Calmar la educación
Cuanto menos cree una sociedad en sí misma, más encuentra en la educación el chivo expiatorio para sus desdichas; más busca en la educación la respuesta a las preguntas que es incapaz de formular. Su falta de confianza hace que ante los conflictos someta a su sistema educativo a ordalías en las que su estéril e inevitable condena les devuelve a la resignación, cuando no a la complacencia.
España en las últimas décadas ha generado una sociedad razonablemente educada y educadora, (junto con Corea del Sur, la nación que más ha mejorado de la OCDE en los últimos 50 años). Goza de un muy digno sistema educativo que ha sido capaz de evolucionar para atender con solvencia y eficiencia retos de la envergadura de la democratización del acceso a la educación, la asunción de los derechos humanos en la convivencia, la incorporación a Europa o la integración de la inmigración. Es cierto que con la importante grieta del abandono escolar, en especial en momentos de bonanza económica.
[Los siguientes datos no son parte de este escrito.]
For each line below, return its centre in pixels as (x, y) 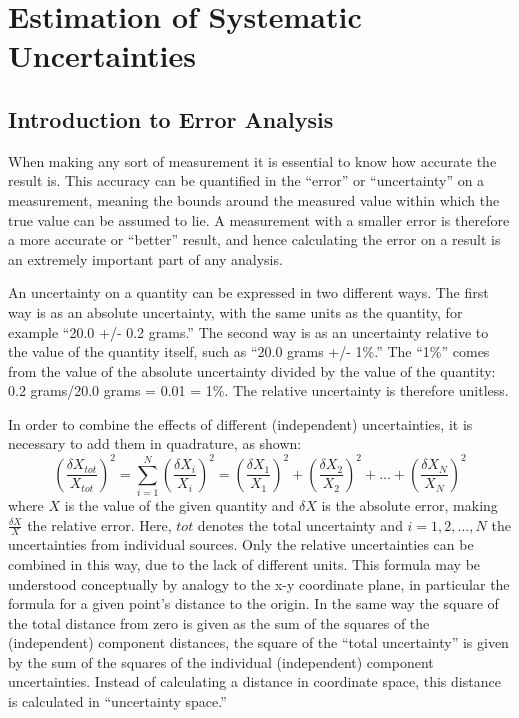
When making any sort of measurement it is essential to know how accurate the (252, 160)
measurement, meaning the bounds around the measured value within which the (254, 199)
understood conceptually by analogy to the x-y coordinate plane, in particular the (259, 583)
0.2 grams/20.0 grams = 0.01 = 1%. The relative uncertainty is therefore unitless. (258, 390)
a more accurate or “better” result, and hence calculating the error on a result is (254, 239)
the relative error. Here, (99, 524)
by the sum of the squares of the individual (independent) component (221, 661)
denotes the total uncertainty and (300, 524)
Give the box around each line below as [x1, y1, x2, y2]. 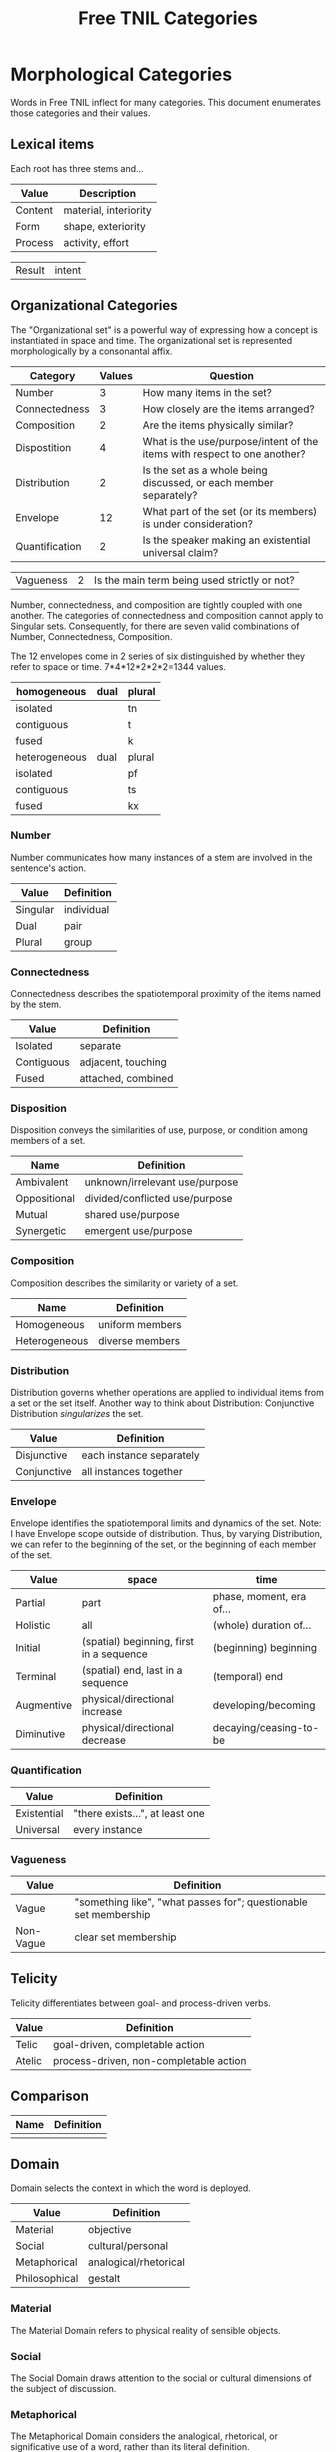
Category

Aun así, más allá de inevitables diferencias en un tema tan ideológico como es la educación, el debate educativo en España con frecuencia nos remite a un melancólico, cuando no simplemente descreído, enfrentamiento sobre intereses que apenas tienen que ver ni con el aprendizaje, ni con los niños y jóvenes. La ocupación del espacio público por esta “Wrestling” es muy difícil de compatibilizar con la construcción de un discurso educativo compartido.
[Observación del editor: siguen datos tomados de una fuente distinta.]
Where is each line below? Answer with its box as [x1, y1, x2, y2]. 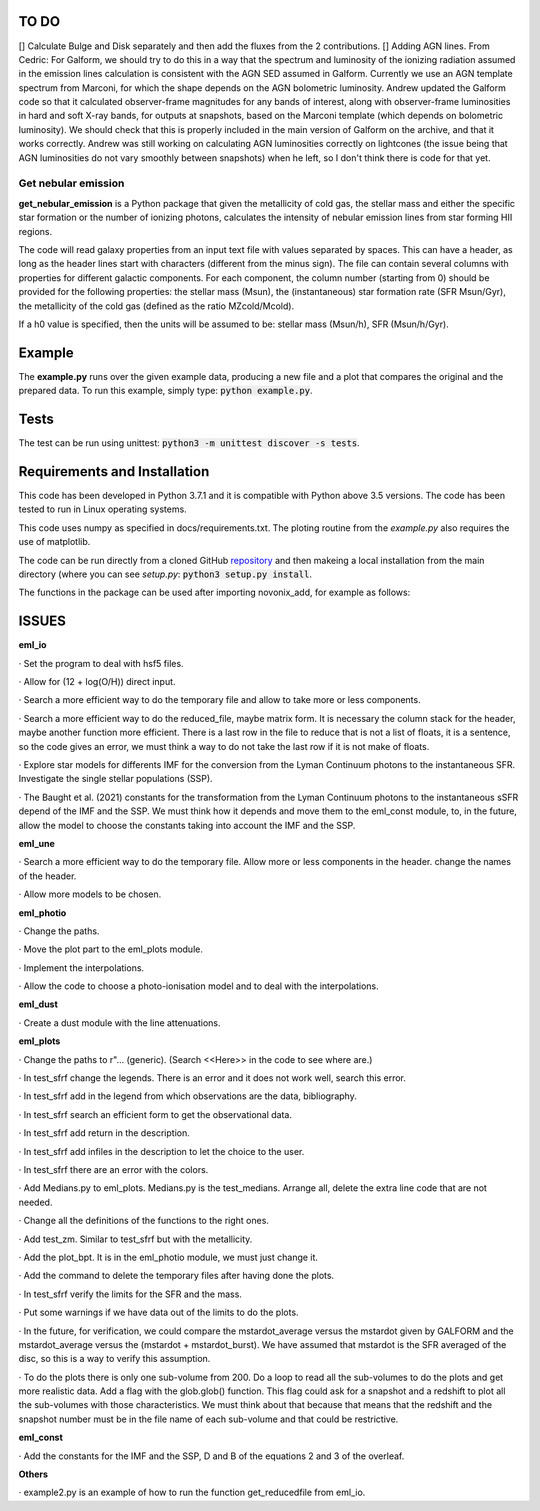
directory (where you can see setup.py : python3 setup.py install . [18, 568, 312, 580]
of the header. [18, 870, 77, 882]
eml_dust [18, 998, 59, 1010]
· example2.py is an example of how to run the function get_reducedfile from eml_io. [18, 1486, 366, 1499]
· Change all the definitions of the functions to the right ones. [18, 1215, 270, 1227]
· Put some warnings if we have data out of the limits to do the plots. [18, 1306, 299, 1319]
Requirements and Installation [18, 463, 210, 480]
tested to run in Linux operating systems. [18, 503, 187, 515]

La falta de un proyecto educativo nacional que dé respuesta a los cambios sociales, económicos y culturales de las últimas décadas supone una grave amenaza para la sostenibilidad del ya cuestionado Estado de bienestar. Con muchas probabilidades, una de las primeras víctimas de esta crisis sería el sistema educativo escolar, tal y como lo entendemos actualmente. La paradoja de una educación formal incapaz de generar el aprendizaje socialmente necesario, dispara su vulnerabilidad frente a las amenazas sistémicas y globales que sufre.